Start of Block

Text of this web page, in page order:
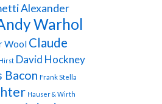
Alexander
Warhol
Wool Claude
David Hockney
Bacon Frank Stella
Hauser & Wirth
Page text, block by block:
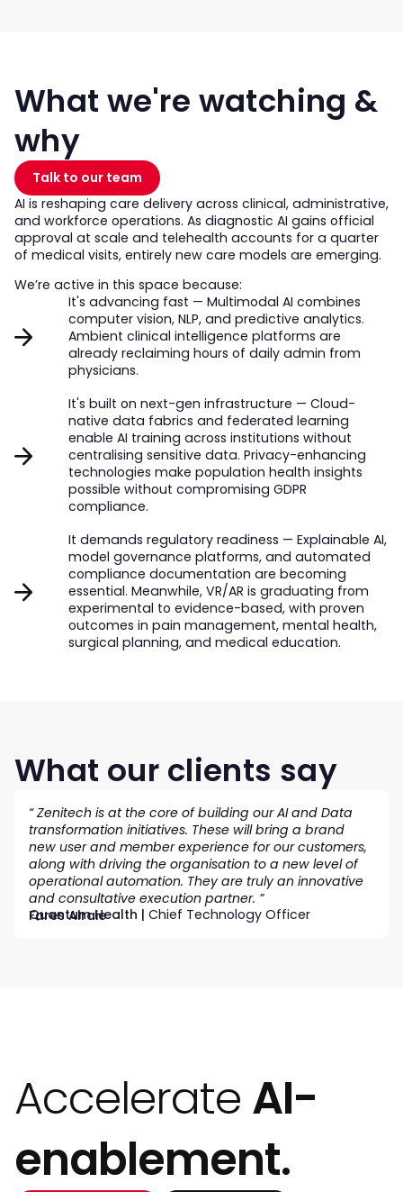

End of Block

Transcribe the whole listing exactly. Pictures stay out of your copy.

**RESPONSE FOR THIS EXERCISE**
Text of this web page, in page order:
Alexander
Warhol
Wool Claude
David Hockney
Bacon Frank Stella
Hauser & Wirth
Page text, block by block:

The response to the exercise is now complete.